Records from a data collection
★ ★ ★ ★ ★ ★ ★

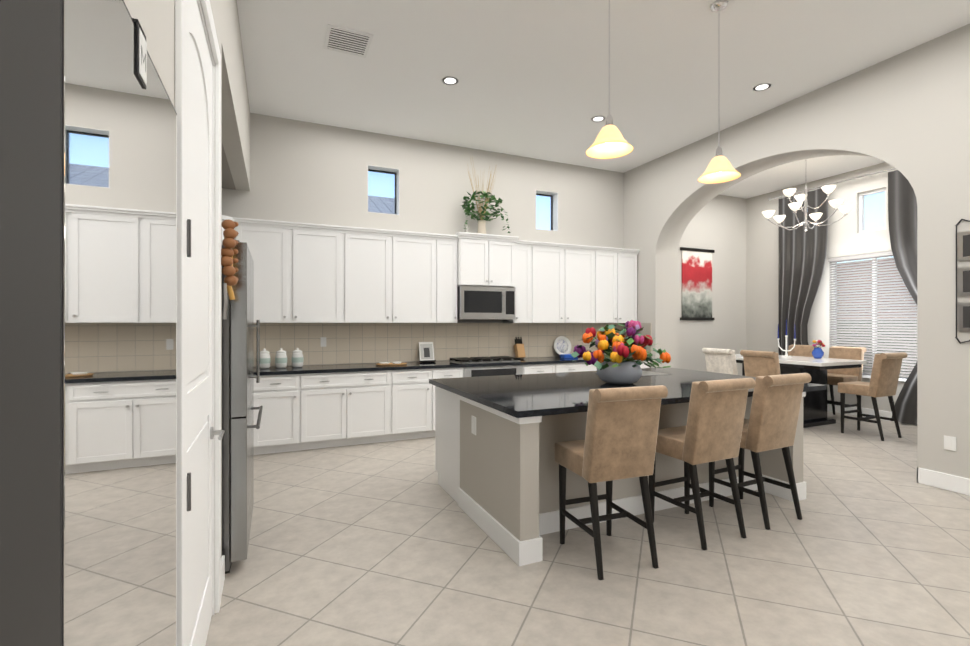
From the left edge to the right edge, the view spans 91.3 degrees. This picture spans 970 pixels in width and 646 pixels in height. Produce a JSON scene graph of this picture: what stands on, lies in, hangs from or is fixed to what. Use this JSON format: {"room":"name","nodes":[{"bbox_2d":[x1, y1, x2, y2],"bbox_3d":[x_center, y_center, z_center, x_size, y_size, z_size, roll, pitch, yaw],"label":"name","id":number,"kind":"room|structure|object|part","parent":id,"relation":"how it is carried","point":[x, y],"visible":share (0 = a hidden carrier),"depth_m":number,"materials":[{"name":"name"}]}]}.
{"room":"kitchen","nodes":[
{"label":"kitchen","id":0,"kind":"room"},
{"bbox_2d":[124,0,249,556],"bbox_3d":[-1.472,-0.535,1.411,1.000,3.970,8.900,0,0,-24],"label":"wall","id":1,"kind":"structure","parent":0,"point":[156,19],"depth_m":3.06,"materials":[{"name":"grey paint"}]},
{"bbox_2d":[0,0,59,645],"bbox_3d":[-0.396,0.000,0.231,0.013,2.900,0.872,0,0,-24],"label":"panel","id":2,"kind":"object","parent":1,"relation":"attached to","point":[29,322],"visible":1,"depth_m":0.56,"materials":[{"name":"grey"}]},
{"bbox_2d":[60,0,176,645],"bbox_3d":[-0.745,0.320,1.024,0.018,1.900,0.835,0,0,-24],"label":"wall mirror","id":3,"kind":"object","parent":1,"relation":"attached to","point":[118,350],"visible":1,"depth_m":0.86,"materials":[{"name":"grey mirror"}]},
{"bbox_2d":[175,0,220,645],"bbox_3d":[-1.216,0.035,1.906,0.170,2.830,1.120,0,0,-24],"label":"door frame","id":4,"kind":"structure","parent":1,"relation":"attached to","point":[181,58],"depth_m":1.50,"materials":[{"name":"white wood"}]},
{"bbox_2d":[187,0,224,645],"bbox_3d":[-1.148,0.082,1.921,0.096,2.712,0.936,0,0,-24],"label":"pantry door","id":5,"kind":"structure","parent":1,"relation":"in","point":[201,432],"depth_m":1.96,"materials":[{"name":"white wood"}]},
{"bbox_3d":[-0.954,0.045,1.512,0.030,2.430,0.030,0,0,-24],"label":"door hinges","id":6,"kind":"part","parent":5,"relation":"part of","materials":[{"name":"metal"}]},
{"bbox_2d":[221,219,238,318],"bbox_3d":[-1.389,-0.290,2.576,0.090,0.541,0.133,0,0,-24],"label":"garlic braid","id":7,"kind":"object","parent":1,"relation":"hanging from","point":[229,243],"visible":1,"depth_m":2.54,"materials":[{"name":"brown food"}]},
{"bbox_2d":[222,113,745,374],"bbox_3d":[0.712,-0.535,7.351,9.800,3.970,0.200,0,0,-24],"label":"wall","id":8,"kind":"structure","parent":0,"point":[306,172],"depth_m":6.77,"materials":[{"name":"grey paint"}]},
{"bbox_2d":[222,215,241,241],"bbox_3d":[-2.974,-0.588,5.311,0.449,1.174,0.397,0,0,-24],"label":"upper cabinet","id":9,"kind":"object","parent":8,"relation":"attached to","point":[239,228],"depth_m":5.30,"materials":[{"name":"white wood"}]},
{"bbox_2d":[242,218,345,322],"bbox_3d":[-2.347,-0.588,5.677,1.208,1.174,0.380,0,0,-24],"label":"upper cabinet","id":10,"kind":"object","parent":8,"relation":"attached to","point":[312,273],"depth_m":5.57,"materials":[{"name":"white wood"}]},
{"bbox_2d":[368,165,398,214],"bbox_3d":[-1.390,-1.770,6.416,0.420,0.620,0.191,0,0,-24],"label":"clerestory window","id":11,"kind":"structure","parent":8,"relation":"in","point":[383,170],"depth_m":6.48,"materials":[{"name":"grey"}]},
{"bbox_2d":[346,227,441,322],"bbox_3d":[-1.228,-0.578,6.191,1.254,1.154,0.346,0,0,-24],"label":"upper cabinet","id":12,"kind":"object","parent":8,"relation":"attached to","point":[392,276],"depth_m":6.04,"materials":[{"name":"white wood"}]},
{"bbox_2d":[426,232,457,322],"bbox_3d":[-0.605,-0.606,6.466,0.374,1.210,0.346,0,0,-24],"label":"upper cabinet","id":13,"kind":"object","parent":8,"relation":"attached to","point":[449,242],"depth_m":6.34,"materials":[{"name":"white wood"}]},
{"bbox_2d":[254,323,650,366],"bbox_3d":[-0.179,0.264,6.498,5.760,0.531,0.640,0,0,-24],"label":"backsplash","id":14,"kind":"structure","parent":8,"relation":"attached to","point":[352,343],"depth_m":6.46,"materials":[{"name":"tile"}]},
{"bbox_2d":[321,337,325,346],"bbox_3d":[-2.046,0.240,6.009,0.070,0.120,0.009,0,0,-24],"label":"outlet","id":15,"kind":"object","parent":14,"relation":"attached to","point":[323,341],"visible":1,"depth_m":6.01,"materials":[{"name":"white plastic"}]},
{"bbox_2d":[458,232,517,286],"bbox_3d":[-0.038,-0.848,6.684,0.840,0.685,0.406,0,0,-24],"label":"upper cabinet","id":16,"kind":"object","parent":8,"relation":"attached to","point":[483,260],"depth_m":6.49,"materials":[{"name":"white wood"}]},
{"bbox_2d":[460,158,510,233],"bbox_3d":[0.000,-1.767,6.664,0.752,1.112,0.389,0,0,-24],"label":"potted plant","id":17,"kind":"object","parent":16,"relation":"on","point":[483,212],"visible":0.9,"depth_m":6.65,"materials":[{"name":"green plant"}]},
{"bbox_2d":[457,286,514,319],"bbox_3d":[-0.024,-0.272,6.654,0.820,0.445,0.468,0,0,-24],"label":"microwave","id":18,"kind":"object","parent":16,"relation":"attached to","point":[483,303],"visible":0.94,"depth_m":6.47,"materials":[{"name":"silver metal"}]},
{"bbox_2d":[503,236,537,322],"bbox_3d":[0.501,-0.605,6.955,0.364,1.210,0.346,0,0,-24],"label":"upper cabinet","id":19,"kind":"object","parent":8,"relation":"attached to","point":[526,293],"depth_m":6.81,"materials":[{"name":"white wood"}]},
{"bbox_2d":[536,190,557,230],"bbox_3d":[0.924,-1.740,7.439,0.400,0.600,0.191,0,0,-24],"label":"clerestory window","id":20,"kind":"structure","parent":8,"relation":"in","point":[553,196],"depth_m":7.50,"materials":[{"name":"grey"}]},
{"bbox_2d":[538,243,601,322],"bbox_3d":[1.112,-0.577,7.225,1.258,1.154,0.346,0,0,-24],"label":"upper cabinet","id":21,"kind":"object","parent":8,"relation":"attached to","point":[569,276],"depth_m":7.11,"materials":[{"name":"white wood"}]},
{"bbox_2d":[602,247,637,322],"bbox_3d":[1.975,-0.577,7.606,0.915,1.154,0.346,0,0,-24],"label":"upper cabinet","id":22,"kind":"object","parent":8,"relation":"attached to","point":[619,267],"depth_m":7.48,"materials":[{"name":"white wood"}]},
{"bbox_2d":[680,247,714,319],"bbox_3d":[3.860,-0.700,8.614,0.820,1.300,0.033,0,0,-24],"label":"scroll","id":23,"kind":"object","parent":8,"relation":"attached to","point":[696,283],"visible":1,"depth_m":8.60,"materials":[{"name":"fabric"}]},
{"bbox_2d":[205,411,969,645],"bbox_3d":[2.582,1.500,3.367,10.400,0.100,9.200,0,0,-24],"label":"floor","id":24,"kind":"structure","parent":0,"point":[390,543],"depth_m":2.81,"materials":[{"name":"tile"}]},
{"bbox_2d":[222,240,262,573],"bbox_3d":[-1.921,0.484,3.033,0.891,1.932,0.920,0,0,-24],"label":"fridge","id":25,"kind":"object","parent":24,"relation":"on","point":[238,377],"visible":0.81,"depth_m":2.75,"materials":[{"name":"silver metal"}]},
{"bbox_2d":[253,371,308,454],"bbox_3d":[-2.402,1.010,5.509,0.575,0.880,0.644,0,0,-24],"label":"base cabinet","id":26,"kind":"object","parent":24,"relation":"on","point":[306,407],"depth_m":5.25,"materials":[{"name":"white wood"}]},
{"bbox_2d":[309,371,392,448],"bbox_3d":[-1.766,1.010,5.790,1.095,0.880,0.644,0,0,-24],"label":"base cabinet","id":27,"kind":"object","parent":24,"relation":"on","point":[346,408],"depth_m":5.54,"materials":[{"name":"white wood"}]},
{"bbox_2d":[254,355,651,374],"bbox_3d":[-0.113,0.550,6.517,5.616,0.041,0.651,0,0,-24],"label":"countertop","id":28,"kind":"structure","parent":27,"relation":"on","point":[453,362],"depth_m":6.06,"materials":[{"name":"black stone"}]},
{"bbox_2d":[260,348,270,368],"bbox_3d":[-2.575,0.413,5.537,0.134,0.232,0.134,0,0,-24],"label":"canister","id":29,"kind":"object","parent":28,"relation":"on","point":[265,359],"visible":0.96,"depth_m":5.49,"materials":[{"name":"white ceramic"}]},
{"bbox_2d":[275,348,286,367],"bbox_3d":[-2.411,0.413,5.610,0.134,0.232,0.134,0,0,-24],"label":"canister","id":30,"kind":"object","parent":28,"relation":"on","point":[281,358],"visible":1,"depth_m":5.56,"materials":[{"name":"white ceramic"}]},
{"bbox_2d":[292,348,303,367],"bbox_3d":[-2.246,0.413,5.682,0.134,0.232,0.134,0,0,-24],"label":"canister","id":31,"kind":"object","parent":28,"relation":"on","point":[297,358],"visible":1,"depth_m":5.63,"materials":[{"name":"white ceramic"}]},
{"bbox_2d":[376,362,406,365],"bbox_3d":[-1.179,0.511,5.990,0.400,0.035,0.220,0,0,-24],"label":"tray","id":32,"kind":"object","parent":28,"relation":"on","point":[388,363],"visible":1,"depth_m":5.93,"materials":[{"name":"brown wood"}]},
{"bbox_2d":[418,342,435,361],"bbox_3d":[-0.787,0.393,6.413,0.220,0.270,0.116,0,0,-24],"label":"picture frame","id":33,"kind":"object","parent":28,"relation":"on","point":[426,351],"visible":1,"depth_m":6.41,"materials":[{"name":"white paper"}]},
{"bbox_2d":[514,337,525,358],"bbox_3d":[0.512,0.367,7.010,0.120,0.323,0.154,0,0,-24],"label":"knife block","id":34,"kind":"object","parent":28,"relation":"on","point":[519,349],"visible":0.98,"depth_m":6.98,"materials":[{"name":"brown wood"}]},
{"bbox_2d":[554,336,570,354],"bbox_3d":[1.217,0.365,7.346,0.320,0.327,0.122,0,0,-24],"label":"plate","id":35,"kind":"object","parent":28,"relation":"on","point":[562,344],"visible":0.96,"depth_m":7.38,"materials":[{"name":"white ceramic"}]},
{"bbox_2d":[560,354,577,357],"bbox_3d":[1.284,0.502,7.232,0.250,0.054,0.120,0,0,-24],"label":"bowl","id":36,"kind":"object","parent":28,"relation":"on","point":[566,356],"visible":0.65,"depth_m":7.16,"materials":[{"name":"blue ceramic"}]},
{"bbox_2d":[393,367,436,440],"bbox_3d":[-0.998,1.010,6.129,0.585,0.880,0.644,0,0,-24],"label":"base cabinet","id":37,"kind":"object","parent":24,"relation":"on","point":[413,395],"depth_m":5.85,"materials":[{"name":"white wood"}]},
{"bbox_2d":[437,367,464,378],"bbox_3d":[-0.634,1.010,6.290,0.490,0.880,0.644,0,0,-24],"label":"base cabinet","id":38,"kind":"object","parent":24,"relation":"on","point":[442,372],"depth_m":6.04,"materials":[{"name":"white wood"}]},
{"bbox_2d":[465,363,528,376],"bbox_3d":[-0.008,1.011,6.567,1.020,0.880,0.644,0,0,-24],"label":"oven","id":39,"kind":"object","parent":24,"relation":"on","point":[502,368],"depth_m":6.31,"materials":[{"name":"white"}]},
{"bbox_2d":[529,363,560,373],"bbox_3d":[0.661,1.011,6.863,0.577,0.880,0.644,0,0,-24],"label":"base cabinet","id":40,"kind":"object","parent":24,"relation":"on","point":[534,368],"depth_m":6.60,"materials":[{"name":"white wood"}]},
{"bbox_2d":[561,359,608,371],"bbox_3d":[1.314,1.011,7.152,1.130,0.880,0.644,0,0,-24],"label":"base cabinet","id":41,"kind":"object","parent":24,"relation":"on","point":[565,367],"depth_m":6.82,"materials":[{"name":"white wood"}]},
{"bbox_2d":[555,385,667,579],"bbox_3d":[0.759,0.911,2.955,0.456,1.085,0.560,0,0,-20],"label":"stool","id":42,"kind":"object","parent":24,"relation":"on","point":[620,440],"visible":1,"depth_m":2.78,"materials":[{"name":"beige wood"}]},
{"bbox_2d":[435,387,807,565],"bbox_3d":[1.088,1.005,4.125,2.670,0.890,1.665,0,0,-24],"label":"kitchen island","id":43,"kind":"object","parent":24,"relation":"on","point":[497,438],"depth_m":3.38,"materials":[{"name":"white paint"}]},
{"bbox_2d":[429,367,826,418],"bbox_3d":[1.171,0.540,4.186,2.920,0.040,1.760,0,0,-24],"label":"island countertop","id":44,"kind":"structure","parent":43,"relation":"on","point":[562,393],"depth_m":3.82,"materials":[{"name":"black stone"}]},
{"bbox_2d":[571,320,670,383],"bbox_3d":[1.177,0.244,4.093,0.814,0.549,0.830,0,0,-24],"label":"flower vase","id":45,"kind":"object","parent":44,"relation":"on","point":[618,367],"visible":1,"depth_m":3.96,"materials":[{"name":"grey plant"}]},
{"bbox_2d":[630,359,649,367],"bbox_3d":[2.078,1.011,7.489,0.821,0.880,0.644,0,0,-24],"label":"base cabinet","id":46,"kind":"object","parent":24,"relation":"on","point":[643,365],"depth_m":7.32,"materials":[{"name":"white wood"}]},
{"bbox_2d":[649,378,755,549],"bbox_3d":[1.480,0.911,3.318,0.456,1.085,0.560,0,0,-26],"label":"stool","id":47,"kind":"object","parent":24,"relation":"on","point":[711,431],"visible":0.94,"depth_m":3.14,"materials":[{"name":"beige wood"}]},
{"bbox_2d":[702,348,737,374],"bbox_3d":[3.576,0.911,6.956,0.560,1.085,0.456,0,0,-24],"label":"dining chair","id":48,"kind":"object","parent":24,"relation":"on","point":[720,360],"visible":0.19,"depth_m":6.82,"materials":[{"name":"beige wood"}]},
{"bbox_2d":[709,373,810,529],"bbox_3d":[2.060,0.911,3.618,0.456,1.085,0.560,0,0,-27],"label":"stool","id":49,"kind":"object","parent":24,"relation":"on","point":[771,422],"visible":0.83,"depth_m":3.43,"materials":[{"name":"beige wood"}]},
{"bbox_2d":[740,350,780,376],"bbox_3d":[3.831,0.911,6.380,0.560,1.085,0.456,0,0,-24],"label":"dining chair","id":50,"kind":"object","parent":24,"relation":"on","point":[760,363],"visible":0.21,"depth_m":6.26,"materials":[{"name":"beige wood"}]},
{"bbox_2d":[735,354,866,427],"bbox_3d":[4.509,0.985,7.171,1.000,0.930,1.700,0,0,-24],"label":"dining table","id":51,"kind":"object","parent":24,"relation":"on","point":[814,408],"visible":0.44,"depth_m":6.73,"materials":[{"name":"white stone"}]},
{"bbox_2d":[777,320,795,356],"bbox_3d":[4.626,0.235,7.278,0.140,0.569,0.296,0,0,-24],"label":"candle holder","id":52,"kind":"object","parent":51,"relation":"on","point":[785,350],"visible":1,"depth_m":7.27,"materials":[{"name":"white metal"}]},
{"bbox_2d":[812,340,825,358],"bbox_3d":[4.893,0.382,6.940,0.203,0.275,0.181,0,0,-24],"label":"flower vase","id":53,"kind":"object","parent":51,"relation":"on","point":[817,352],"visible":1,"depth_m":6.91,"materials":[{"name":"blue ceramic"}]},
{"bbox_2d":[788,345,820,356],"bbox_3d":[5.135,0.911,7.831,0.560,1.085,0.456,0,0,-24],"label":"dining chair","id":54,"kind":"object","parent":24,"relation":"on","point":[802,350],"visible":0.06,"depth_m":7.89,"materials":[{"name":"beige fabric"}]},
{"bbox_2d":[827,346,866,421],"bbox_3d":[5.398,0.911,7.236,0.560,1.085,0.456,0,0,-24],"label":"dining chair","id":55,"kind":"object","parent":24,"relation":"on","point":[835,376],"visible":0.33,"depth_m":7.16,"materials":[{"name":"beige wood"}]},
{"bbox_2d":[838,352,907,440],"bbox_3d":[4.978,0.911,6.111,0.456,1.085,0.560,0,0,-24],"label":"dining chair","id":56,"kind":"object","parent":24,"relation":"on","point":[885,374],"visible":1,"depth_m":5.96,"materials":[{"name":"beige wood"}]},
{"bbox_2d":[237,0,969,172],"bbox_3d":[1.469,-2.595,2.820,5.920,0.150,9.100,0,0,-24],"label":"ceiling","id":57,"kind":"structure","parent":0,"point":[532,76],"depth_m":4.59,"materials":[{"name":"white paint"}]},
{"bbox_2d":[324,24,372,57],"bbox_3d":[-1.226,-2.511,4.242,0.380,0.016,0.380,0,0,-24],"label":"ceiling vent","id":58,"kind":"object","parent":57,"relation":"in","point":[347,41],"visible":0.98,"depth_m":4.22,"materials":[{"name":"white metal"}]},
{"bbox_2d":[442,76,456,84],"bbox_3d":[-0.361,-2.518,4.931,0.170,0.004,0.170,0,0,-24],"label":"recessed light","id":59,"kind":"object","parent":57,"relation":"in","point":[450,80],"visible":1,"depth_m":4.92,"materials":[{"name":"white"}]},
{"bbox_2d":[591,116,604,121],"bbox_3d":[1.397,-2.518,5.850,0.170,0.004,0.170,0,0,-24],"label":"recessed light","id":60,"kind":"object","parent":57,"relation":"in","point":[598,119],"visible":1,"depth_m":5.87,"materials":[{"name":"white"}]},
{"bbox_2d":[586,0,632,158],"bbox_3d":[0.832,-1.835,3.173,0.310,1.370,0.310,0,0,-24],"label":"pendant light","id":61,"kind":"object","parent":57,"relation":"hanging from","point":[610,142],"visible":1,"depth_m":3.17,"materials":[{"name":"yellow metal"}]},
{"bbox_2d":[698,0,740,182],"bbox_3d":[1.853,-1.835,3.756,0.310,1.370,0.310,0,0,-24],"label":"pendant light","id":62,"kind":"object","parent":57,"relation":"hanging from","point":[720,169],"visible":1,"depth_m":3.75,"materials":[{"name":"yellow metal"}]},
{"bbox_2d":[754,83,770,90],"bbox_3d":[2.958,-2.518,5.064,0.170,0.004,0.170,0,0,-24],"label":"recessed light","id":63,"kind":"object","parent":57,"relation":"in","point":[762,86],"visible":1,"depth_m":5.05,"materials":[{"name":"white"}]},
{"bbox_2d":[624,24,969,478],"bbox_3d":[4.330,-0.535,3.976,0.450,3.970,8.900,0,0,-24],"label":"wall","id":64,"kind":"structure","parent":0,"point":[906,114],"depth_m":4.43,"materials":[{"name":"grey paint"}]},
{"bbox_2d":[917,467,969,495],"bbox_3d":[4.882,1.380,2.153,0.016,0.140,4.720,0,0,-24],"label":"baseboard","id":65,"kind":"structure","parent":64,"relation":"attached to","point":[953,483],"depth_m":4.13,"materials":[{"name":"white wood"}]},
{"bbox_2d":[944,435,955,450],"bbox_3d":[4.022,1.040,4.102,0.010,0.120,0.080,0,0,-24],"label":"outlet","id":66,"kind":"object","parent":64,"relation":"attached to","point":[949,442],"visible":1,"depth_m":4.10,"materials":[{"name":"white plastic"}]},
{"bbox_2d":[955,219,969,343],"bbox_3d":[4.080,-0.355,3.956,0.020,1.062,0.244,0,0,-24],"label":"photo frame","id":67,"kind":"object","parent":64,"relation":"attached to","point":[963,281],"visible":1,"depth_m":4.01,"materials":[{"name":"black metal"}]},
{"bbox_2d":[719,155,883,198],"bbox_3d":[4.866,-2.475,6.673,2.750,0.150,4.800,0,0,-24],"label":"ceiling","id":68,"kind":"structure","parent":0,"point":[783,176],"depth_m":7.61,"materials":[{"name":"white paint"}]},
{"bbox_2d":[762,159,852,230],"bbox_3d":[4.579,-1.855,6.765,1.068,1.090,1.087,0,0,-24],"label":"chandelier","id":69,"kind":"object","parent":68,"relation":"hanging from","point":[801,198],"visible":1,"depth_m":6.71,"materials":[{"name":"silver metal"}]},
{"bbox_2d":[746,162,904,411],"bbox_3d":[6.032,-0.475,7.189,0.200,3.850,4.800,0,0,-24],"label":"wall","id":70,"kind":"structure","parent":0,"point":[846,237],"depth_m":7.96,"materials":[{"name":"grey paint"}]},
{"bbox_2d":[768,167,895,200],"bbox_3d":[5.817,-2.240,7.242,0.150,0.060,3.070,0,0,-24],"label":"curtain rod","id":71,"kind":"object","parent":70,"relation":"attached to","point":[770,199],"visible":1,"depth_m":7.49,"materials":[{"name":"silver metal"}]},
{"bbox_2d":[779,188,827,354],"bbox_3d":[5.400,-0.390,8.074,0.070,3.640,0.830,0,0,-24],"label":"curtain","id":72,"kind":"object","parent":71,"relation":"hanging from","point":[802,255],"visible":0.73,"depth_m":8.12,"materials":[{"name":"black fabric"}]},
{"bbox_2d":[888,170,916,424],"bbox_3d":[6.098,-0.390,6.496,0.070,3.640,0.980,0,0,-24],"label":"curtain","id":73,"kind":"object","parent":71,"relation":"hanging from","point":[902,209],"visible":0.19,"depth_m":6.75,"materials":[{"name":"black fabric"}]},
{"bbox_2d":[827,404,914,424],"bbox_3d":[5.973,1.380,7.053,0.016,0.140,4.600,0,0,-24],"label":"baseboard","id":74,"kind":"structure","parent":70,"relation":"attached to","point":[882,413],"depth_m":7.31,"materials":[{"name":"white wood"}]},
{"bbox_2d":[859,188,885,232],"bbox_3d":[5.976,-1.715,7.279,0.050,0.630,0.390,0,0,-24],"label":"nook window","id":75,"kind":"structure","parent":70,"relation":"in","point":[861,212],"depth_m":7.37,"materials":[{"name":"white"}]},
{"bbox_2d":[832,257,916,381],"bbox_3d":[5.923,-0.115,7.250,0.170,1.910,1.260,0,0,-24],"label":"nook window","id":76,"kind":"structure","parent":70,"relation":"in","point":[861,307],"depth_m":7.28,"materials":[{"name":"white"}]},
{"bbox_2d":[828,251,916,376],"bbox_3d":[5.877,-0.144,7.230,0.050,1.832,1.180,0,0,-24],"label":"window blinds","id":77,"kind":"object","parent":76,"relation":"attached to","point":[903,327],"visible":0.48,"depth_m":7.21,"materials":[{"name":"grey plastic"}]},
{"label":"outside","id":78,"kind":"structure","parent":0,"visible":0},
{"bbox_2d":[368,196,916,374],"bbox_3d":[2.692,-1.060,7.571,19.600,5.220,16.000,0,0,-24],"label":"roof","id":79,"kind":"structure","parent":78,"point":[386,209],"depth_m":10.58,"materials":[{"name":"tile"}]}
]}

★ ★ ★ ★ ★ ★ ★

= ACTION ITEM =
Report every line in the data above in which the word "part" appears.

= SOLUTION TO THE EXERCISE =
From the left edge to the right edge, the view spans 91.3 degrees. This picture spans 970 pixels in width and 646 pixels in height. Produce a JSON scene graph of this picture: what stands on, lies in, hangs from or is fixed to what. Use this JSON format: {"room":"name","nodes":[{"bbox_2d":[x1, y1, x2, y2],"bbox_3d":[x_center, y_center, z_center, x_size, y_size, z_size, roll, pitch, yaw],"label":"name","id":number,"kind":"room|structure|object|part","parent":id,"relation":"how it is carried","point":[x, y],"visible":share (0 = a hidden carrier),"depth_m":number,"materials":[{"name":"name"}]}]}.
{"bbox_3d":[-0.954,0.045,1.512,0.030,2.430,0.030,0,0,-24],"label":"door hinges","id":6,"kind":"part","parent":5,"relation":"part of","materials":[{"name":"metal"}]},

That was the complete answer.